Lol. I had a drunk neighbor once tell me to do that and that I had to trim the 60ft palm trees. I told him the same thing you did. He had a fit and said well you're a landscaper. Lol. I told him to call FAS and let them know. He refused. I offered to trim them for $800 if he paid cash on the spot or if he'd like he could climb the tree and do them himself. Lol.


----------



## Guest (Jul 5, 2012)

I guess it pretty normal for neighbor to come over to properties when you get to them. Ones I hate are these houses in the newer sub divisions were the houses are so close together. They bith about grass getting blown into their yards.


----------



## GTX63 (Apr 12, 2012)

Or they think your a free trash pickup service. Have a few properties that we can count on every 14 days to have freshly dumped branches, brush, soda cans and debris in the backyards. You know the neighbors toss that stuff over the fence.


----------



## Guest (Jul 5, 2012)

GTX63 said:


> Or they think your a free trash pickup service. Have a few properties that we can count on every 14 days to have freshly dumped branches, brush, soda cans and debris in the backyards. You know the neighbors toss that stuff over the fence.

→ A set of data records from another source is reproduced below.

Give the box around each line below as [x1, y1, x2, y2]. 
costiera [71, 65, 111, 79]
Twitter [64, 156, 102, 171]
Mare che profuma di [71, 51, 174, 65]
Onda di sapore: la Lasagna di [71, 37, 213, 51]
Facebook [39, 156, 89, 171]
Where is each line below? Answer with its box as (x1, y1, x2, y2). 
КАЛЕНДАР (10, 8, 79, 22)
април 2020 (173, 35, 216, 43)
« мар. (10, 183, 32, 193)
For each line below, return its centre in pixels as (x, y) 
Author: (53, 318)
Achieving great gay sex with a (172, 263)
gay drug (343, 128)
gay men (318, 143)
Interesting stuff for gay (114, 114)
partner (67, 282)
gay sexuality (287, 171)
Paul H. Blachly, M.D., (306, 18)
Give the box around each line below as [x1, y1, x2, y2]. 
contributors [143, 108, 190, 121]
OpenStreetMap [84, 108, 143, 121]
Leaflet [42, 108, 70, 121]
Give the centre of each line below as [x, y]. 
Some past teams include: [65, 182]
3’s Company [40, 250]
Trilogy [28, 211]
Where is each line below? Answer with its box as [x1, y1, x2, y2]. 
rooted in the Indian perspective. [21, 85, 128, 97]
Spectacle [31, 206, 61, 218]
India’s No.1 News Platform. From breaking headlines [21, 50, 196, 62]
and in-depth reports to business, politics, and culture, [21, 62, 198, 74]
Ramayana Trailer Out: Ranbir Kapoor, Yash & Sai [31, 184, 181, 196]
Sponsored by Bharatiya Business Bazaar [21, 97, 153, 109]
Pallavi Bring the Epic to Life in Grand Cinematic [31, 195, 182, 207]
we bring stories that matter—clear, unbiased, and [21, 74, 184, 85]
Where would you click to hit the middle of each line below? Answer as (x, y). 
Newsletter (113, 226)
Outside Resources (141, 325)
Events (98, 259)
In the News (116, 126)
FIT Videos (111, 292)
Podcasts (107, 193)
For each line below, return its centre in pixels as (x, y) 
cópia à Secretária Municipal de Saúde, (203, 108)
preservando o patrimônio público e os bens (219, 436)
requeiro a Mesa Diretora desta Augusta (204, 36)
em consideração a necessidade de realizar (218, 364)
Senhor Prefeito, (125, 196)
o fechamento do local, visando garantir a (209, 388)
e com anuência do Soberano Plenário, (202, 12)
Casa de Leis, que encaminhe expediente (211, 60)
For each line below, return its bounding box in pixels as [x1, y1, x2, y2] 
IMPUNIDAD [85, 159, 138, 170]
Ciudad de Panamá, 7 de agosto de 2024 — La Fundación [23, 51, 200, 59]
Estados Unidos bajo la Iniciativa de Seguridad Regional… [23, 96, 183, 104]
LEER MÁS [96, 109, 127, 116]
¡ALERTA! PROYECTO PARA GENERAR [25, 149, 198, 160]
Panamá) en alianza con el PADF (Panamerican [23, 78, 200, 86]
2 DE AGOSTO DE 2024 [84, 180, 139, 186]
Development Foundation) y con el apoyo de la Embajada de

have the same crap happen too


----------



## BPWY (Apr 12, 2012)

GTX63 said:


> Or they think your a free trash pickup service. Have a few properties that we can count on every 14 days to have freshly dumped branches, brush, soda cans and debris in the backyards. You know the neighbors toss that stuff over the fence.









I'm not hauling it for free.

Bid that stuff, every month the bid goes up because the pile grows.

I've already thrown branches back across the fence when you could clearly see where they came from on that person's property.


----------